(Items listed in a dataset)

------------------------------------------------------------

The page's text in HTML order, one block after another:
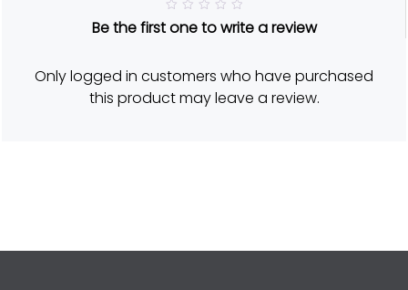
a
5
o
u
t
Be the first one to write a review
Only logged in customers who have purchased
this product may leave a review.

------------------------------------------------------------

• TASK INSTRUCTIONS: Please write out all the data again word for word, but not the pictures.

• ANSWER TO THIS PROBLEM:
The page's text in HTML order, one block after another:
a
5
o
u
t
Be the first one to write a review
Only logged in customers who have purchased
this product may leave a review.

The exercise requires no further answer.